Problem description
Find every line in the records below that contains the word "time", and copy each such line.

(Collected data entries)
»»
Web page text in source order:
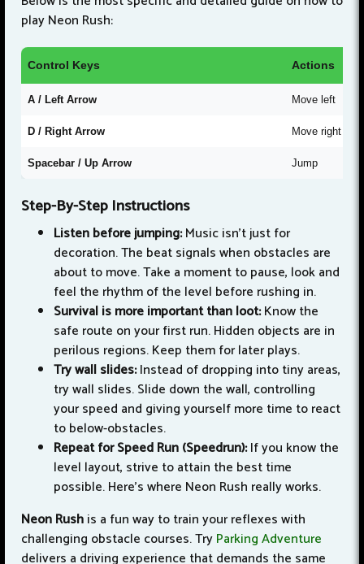
play Neon Rush:
Control Keys Actions
A / Left Arrow Move left
D / Right Arrow Move right
Spacebar / Up Arrow Jump
Step-By-Step Instructions
Listen before jumping:Music isn't just for
decoration. The beat signals when obstacles are
about to move. Take a moment to pause, look and
feel the rhythm of the level before rushing in.
Survival is more important than loot:Know the
safe route on your first run. Hidden objects are in
perilous regions. Keep them for later plays.
Try wall slides:Instead of dropping into tiny areas,
try wall slides. Slide down the wall, controlling
your speed and giving yourself more time to react
to below-obstacles.
Repeat for Speed Run (Speedrun):If you know the
level layout, strive to attain the best time
possible. Here’s where Neon Rush really works.
Neon Rushis a fun way to train your reflexes with
challenging obstacle courses. TryParking Adventure
delivers a driving experience that demands the same
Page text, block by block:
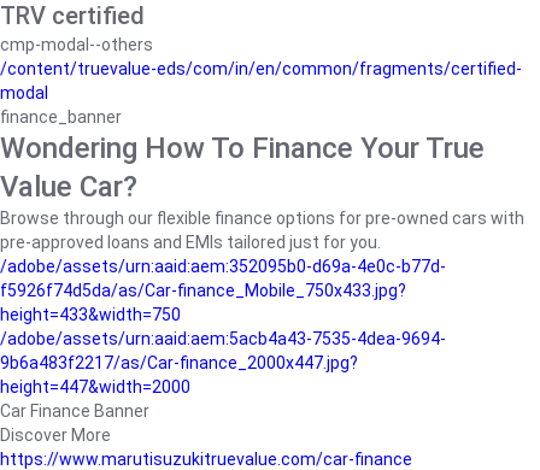
TRV certified
cmp-modal--others
/content/truevalue-eds/com/in/en/common/fragments/certified-
modal
finance_banner
Wondering How To Finance Your True
Value Car?
Browse through our flexible finance options for pre-owned cars with
pre-approved loans and EMIs tailored just for you.
/adobe/assets/urn:aaid:aem:352095b0-d69a-4e0c-b77d-
f5926f74d5da/as/Car-finance_Mobile_750x433.jpg?
height=433&width=750
/adobe/assets/urn:aaid:aem:5acb4a43-7535-4dea-9694-
9b6a483f2217/as/Car-finance_2000x447.jpg?
height=447&width=2000
Car Finance Banner
Discover More
https://www.marutisuzukitruevalue.com/car-finance
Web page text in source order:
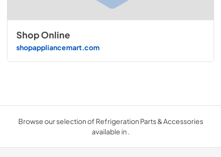
Shop Online
shopappliancemart.com
Browse our selection of Refrigeration Parts & Accessories
available in .
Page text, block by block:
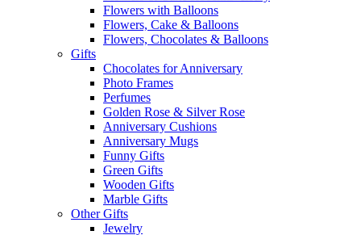
Flowers with Balloons
Flowers, Cake & Balloons
Flowers, Chocolates & Balloons
Gifts
Chocolates for Anniversary
Photo Frames
Perfumes
Golden Rose & Silver Rose
Anniversary Cushions
Anniversary Mugs
Funny Gifts
Green Gifts
Wooden Gifts
Marble Gifts
Other Gifts
Jewelry
««
Expected output
your speed and giving yourself more time to react
level layout, strive to attain the best time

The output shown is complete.